The monument was designated by Theodore Roosevelt on September 24, 1906; it was the first monument designated under the recently passed Antiquities Act.

When we arrived, we discovered we had re-entered Sturgis biker heaven – the place was crawling with bikers. They did have parking attendants at the monument though, directing cars and bikes to two different parking areas.

We checked out the monument from the front, and I wanted to walk around it – it is a 1.3 mile walk and you can see the monument from many angles. My mom didn’t want to walk around it, so she settled in to listen to a ranger talk about the tower in Native American stories. Devil’s Tower is a sacred site for many tribes in the area, so there are beautiful prayer bundles tied in the trees around the base of the monument; it was powerful to reflect on the spirituality of the place.

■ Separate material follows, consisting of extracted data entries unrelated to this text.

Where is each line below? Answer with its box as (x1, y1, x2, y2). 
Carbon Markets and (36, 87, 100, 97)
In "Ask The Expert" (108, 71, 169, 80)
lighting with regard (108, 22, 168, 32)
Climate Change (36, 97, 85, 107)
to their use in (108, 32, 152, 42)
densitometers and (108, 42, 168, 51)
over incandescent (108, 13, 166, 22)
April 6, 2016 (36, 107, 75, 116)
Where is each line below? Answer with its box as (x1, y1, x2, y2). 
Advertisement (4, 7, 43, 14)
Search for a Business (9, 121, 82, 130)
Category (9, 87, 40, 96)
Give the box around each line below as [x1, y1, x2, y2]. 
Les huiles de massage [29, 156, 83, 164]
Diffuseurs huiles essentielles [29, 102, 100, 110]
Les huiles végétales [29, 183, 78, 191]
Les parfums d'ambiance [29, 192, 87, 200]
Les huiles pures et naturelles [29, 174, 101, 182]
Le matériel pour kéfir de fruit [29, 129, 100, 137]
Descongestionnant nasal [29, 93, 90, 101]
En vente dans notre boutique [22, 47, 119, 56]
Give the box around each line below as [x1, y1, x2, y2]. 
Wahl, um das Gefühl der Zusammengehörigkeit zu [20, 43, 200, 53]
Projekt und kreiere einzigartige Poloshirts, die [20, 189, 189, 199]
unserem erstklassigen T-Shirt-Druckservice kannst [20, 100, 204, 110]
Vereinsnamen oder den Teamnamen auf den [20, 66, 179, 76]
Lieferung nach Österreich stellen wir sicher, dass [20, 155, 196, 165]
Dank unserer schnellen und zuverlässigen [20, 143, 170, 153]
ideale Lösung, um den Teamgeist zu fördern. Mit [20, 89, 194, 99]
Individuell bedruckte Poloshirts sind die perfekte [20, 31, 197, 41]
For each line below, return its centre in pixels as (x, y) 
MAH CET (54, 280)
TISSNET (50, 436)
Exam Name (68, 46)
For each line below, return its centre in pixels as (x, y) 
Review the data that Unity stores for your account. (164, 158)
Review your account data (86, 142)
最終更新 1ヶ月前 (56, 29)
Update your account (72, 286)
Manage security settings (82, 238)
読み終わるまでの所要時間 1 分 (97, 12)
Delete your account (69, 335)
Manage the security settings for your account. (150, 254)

Prayer bundles at the base of the Tower

Around the back of the monument, there is a historic ladder that ascends up the crevice between two of the columns. It was interesting, but unless there was a lot more to it back in the day, I wouldn’t have been willing to climb that ladder!  The backside of the monument was nice; there were hardly any people who walked around to the back, and I was also treated to views of climbers scaling the monument.

The historic ladder at Devil’s Tower. No Way…

 

Climbers on the back side of Devil’s Tower

I did enjoy the walk, even though it was pretty hot that day, and I got a few different ladies to take my photo with the tower. However, as I learned later, apparently I needed to clarify that I wanted the tower (or the WHOLE tower) in the photo as well. Live and Learn!

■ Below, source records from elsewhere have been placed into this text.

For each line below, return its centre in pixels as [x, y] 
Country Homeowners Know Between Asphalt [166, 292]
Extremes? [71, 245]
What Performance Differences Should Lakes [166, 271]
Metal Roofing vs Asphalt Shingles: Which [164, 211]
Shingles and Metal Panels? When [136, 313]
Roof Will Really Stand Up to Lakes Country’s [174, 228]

This lady took a picture of me AND the tower

When I got back from my walk, I was able to catch the last bit of the ranger talk. She shared many interesting stories, highlighting the importance and spiritual nature of the place from the Native American perspective.

Also of interest at Devil’s Tower National Monument is a – you might have already guessed – prairie dog town! You know how I feel about these adorable little critters! Of course we stopped to watch them and take photos. I really could not get enough of the prairie dogs on this trip, if that wasn’t already obvious. How can you resist those cute faces?! And the short little tails!

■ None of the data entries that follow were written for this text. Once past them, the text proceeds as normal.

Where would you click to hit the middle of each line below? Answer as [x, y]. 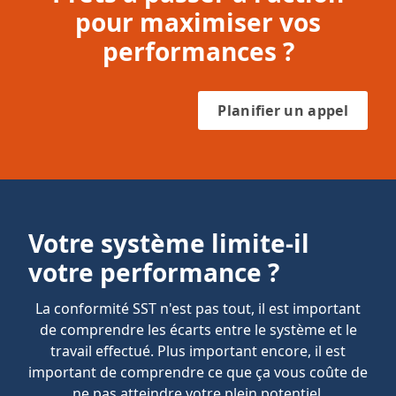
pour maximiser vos [198, 22]
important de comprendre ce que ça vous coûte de [198, 372]
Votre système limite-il [169, 243]
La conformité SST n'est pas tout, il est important [198, 308]
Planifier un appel [283, 110]
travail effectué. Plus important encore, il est [198, 351]
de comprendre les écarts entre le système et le [198, 330]
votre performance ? [154, 272]
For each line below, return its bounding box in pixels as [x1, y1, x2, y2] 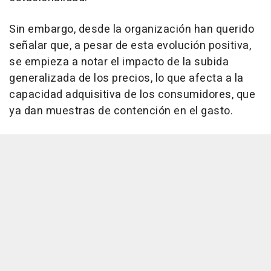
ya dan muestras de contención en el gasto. [9, 103, 233, 120]
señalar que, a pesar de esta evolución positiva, [9, 38, 251, 54]
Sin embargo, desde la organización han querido [9, 21, 254, 38]
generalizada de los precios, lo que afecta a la [9, 70, 244, 87]
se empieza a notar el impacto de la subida [9, 54, 229, 71]
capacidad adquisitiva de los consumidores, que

Prairie Dog! Look at those claws!

 

Look! They are kissing!

 

Prairie Dogs Playing

After Devil’s Tower, we made our way to our hotel for the evening a La Quinta in Gillette, Wyoming. Gillette was really a stopover town on our way to Yellowstone and Cody, but we did have a bit of time to explore the cute little downtown area.

Downtown Gillette, Wyoming. I would have liked to see this!

We had dinner at Fiesta Tequila Mexican restaurant and I had some of the best fajitas I have ever had! They were so delicious! Mom really loved her arroz con pollo too, so if you find yourself in Gillette, check out this restaurant!  We had some time to relax before bed too; we couldn’t stay up too late, we had another big day the next day!

 

Costs and Fees: $15 per car at Devil’s Tower National Monument; free with an annual pass.

Distance for the Day: Custer, SD – Jewel Cave National Monument, Custer, SD – Devil’s Tower National Monument, Devil’s Tower, WY – Gillette, WY (3 hrs, 172 miles)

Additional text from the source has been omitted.